Because of the lack of quantitative data in their paper on the actual correlation coefficients for the two phenotypic assays, we downloaded resistance estimates (increases [n-fold] in 50% inhibitory concentrations relative to that for the wild type) for the samples used by Qari et al. (3) from the Stanford HIV drug resistance database (4). Despite the high binary concordance obtained with the samples that they tested, correlations between the resistance values were surprisingly poor for many of the drugs (Table 1). For some drugs, such as delavirdine (DLV), the two assays had high Pearson correlation coefficients, but these high correlations were due to a small number of highly resistant samples. We have focused, therefore, on Spearman rank correlation coefficients (rs) since they are less sensitive to extreme values. For the 14 drugs, rs values ranged from 0.018 for saquinavir (SQV) to 0.551 for lamivudine (3TC), with a median of 0.290. Spearman's rank correlation test is a statistical test in which the null hypothesis is that two variables are uncorrelated. Performing a separate test for each drug, we failed to reject this null hypothesis for eight drugs using a significance value of 0.05 (Table 1).

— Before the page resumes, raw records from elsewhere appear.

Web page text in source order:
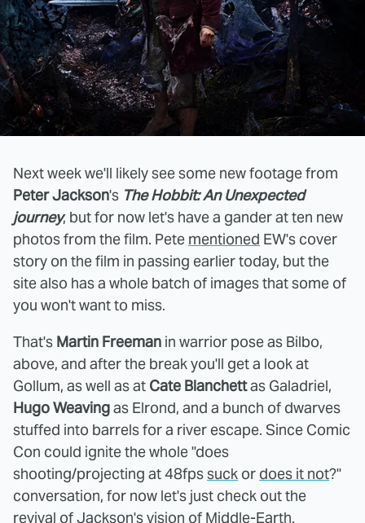
Next week we'll likely see some new footage from
Peter Jackson's The Hobbit: An Unexpected
journey, but for now let's have a gander at ten new
photos from the film. Pete mentioned EW's cover
story on the film in passing earlier today, but the
site also has a whole batch of images that some of
you won't want to miss.
That's Martin Freeman in warrior pose as Bilbo,
above, and after the break you'll get a look at
Gollum, as well as at Cate Blanchettas Galadriel,
Hugo Weavingas Elrond, and a bunch of dwarves
stuffed into barrels for a river escape. Since Comic
Con could ignite the whole "does
shooting/projecting at 48fpssuck or does it not?"
conversation, for now let's just check out the
revival of Jackson's vision of Middle-Earth.
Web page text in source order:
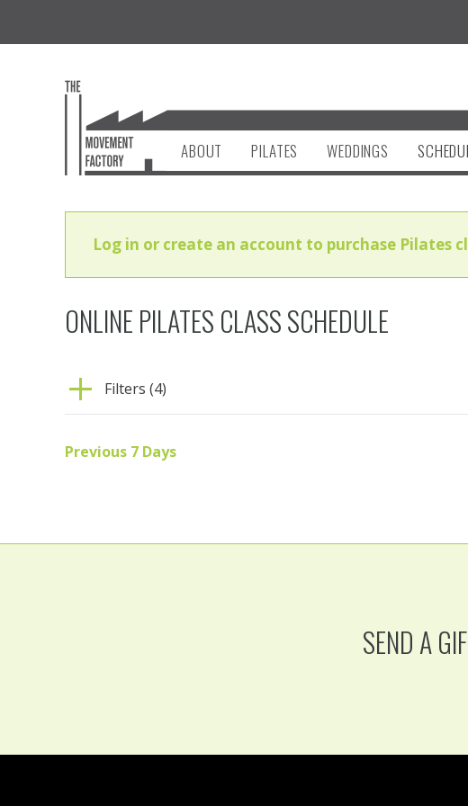
ABOUT PILATES WEDDINGS
Log in or create an account to purchase Pilates
ONLINE PILATES CLASS SCHEDULE
Filters (4)
Previous 7 Days
SEND A
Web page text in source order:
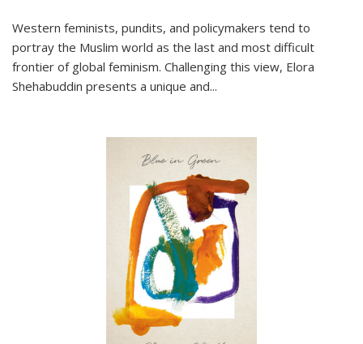
Western feminists, pundits, and policymakers tend to
portray the Muslim world as the last and most difficult
frontier of global feminism. Challenging this view, Elora
Shehabuddin presents a unique and...
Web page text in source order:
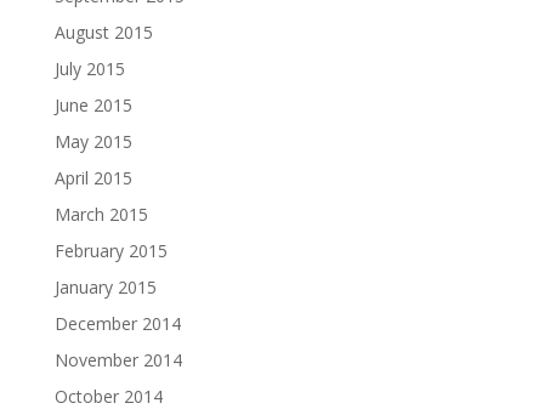
August 2015
July 2015
June 2015
May 2015
April 2015
March 2015
February 2015
January 2015
December 2014
November 2014
October 2014
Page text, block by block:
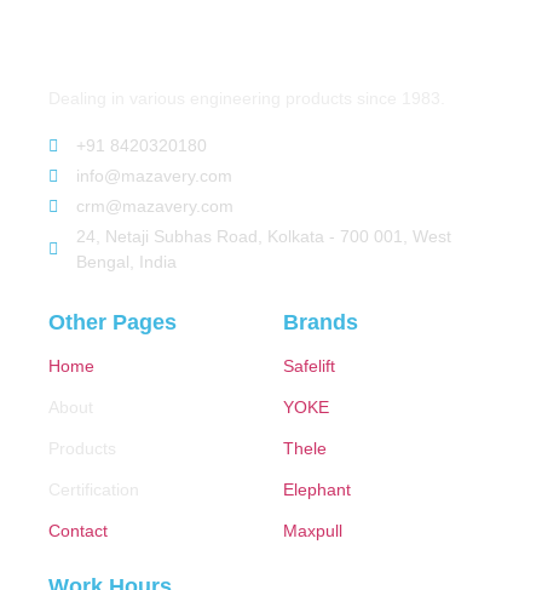
+91 8420320180
info@mazavery.com
crm@mazavery.com
24, Netaji Subhas Road, Kolkata - 700 001, West
Bengal, India
Other Pages
Home
About
Products
Certification
Contact
Brands
Safelift
YOKE
Thele
Elephant
Maxpull
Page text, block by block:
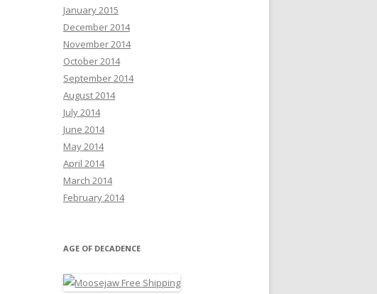
January 2015
December 2014
November 2014
October 2014
September 2014
August 2014
July 2014
June 2014
May 2014
April 2014
March 2014
February 2014
AGE OF DECADENCE
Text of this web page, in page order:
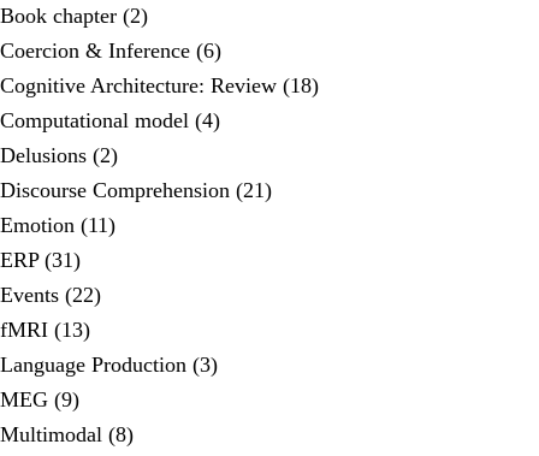
Book chapter (2)
Coercion & Inference (6)
Cognitive Architecture: Review (18)
Computational model (4)
Delusions (2)
Discourse Comprehension (21)
Emotion (11)
ERP (31)
Events (22)
fMRI (13)
Language Production (3)
MEG (9)
Multimodal (8)
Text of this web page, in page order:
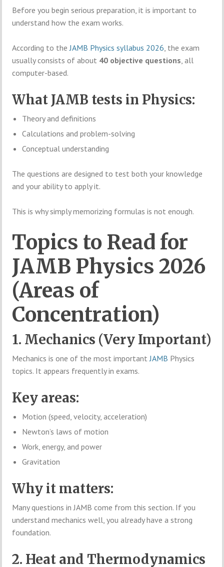
Before you begin serious preparation, it is important to
understand how the exam works.
According to theJAMB Physics syllabus 2026, the exam
usually consists of about 40 objective questions, all
computer-based.
What JAMB tests in Physics:
Theory and definitions
Calculations and problem-solving
Conceptual understanding
The questions are designed to test both your knowledge
and your ability to apply it.
This is why simply memorizing formulas is not enough.
Topics to Read for
JAMB Physics 2026
(Areas of
Concentration)
1. Mechanics (Very Important)
Mechanics is one of the most importantJAMB Physics
topics. It appears frequently in exams.
Key areas:
Motion (speed, velocity, acceleration)
Newton’s laws of motion
Work, energy, and power
Gravitation
Why it matters:
Many questions in JAMB come from this section. If you
understand mechanics well, you already have a strong
foundation.
2. Heat and Thermodynamics
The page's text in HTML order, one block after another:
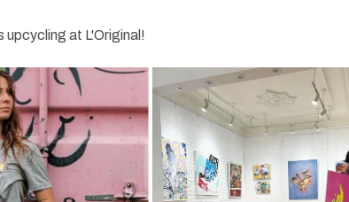
upcycling at L'Original!
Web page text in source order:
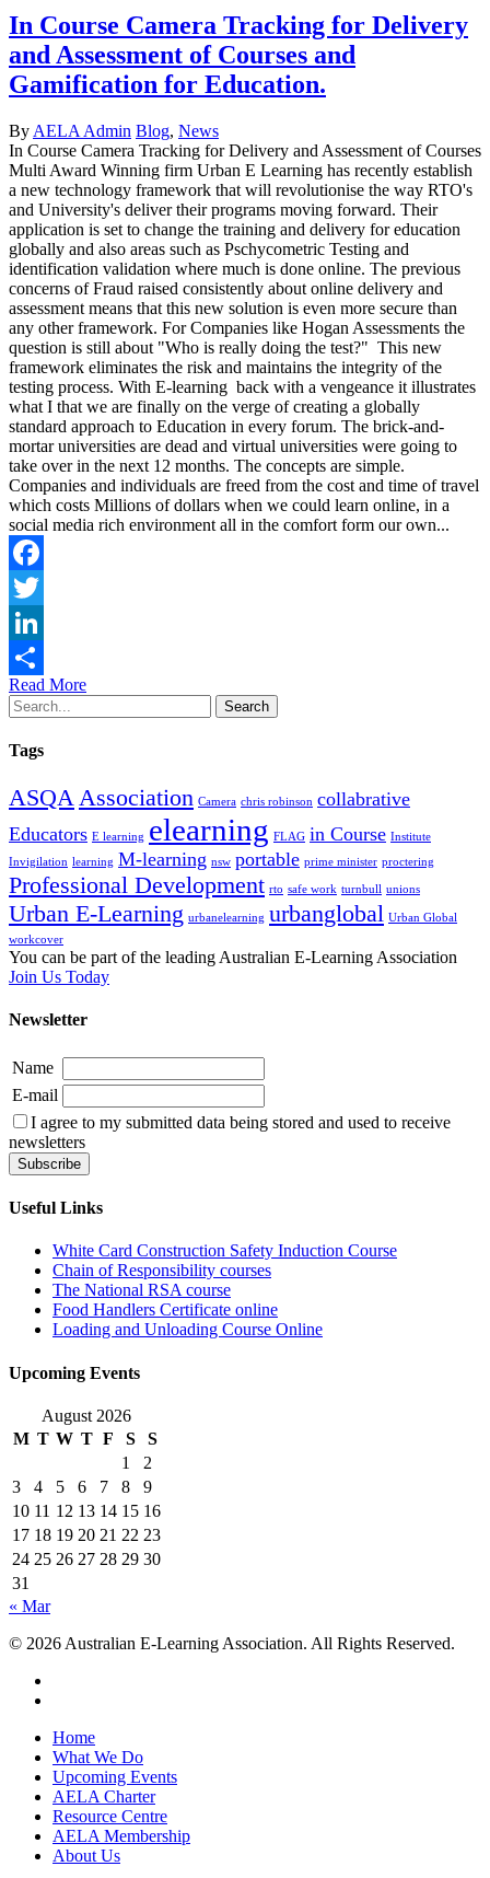
In Course Camera Tracking for Delivery
and Assessment of Courses and
Gamification for Education.
By AELA Admin Blog, News
In Course Camera Tracking for Delivery and Assessment of Courses
Multi Award Winning firm Urban E Learning has recently establish
a new technology framework that will revolutionise the way RTO's
and University's deliver their programs moving forward. Their
application is set to change the training and delivery for education
globally and also areas such as Pschycometric Testing and
identification validation where much is done online. The previous
concerns of Fraud raised consistently about online delivery and
assessment means that this new solution is even more secure than
any other framework. For Companies like Hogan Assessments the
question is still about "Who is really doing the test?" This new
framework eliminates the risk and maintains the integrity of the
testing process. With E-learning back with a vengeance it illustrates
what I that we are finally on the verge of creating a globally
standard approach to Education in every forum. The brick-and-
mortar universities are dead and virtual universities were going to
take over in the next 12 months. The concepts are simple.
Companies and individuals are freed from the cost and time of travel
which costs Millions of dollars when we could learn online, in a
social media rich environment all in the comfort form our own...
Facebook
Twitter
LinkedIn
Share
Read More
Search
Tags
ASQAAssociation Camera chris robinson collabrative
Educators E learning elearning FLAG in Course Institute
Invigilation learning M-learning nsw portable prime minister proctering
Professional Development rto safe work turnbull unions
Urban E-Learning urbanelearning urbanglobal Urban Global
workcover
You can be part of the leading Australian E-Learning Association
Join Us Today
Newsletter
Name
E-mail
I agree to my submitted data being stored and used to receive
newsletters
Useful Links
White Card Construction Safety Induction Course
Chain of Responsibility courses
The National RSA course
Food Handlers Certificate online
Loading and Unloading Course Online
Upcoming Events
August 2026
M T W T F S
S
1
2
3
4 5 6 7 8
9
10 11 12 13 14 15 16
17 18 19 20 21 22 23
24 25 26 27 28 29 30
31
« Mar
© 2026 Australian E-Learning Association. All Rights Reserved.
Home
What We Do
Upcoming Events
AELA Charter
Resource Centre
AELA Membership
About Us
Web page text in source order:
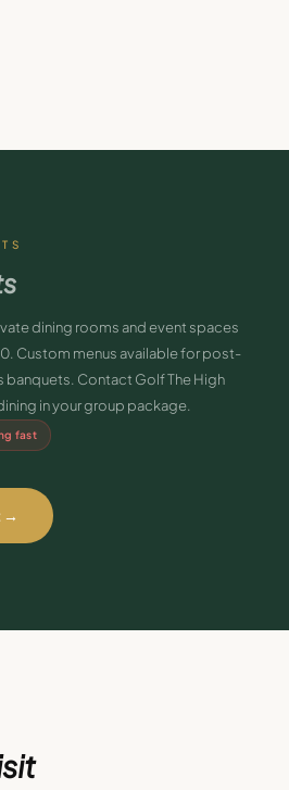
dining rooms and event spaces
Custom menus available for post-
banquets. Contact Golf The High
in your group package.
fast
→
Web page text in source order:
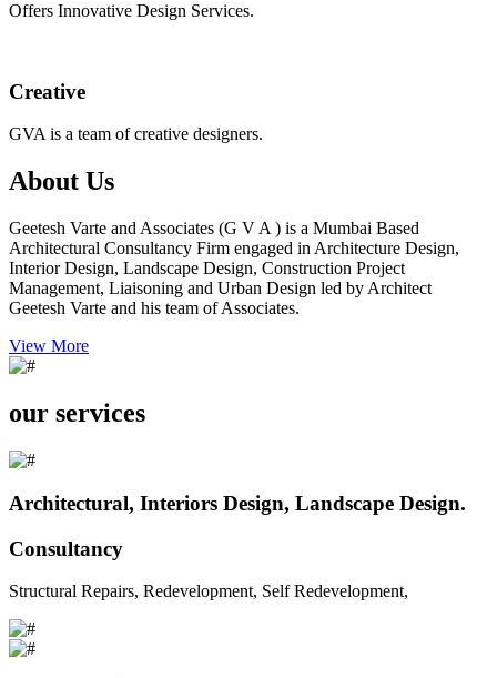
Offers Innovative Design Services.
Creative
GVA is a team of creative designers.
About Us
Geetesh Varte and Associates (G V A ) is a Mumbai Based
Architectural Consultancy Firm engaged in Architecture Design,
Interior Design, Landscape Design, Construction Project
Management, Liaisoning and Urban Design led by Architect
Geetesh Varte and his team of Associates.
View More
our services
Architectural, Interiors Design, Landscape Design.
Consultancy
Structural Repairs, Redevelopment, Self Redevelopment,
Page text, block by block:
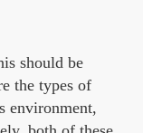
should be
the types of
environment,
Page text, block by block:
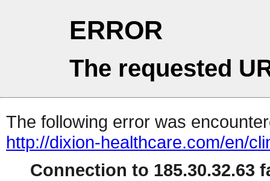
ERROR
The requested
The following error was
http://dixion-healthcare.com/en/
Connection to 185.30.32.63
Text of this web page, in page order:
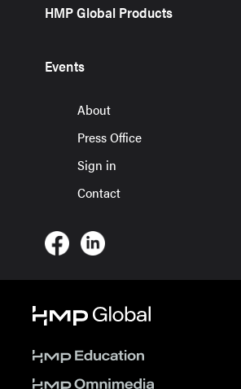
HMP Global Products
Events
About
Press Office
Sign in
Contact
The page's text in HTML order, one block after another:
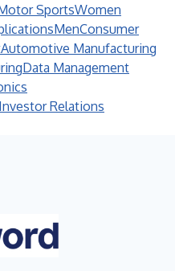
SportsWomen
MenConsumer
Automotive Manufacturing
Data Management
Relations

Furthermore, from Table 1 of the original paper, we noticed that only a small fraction of the samples were classified as having "reduced susceptibility" by both assays. We argue that because of the high fraction of drug-susceptible viruses in their study, their overall 91.5% concordance result is somewhat misleading. (Given frequencies of susceptible viruses of 89.6 and 91.7% for the Antivirogram and PhenoSense assays, respectively, one would expect 83.0% concordance by chance). In clinical settings it is most important to have high prediction accuracy when the virus has reduced susceptibility to drugs. This argues for a closer examination of samples predicted to have reduced susceptibility on the basis of Qari et al.'s cutoff values (3). Of the 44 samples that are classified as having reduced susceptibility by the Antivirogram assay, 17 are reported as sensitive by the PhenoSense assay, resulting in a concordance of only 61.4% (95% confidence interval [CI], 45.5 to 75.6%). Of the 55 samples that are classified as having reduced susceptibility by the PhenoSense assay, 28 are reported as sensitive by the Antivirogram assay, resulting in a concordance of only 49.1% (95% CI, 35.4 to 62.9%).
We conclude that resistance estimates from the Antivirogram and PhenoSense assays do not correlate well for the data shown by Qari et al. (3). Although these assays may correlate better for data sets that include more resistant viruses, in the absence of data showing that one test is better than the other, we suggest that classifications of reduced susceptibilities resulting from these phenotypic assays be interpreted with caution.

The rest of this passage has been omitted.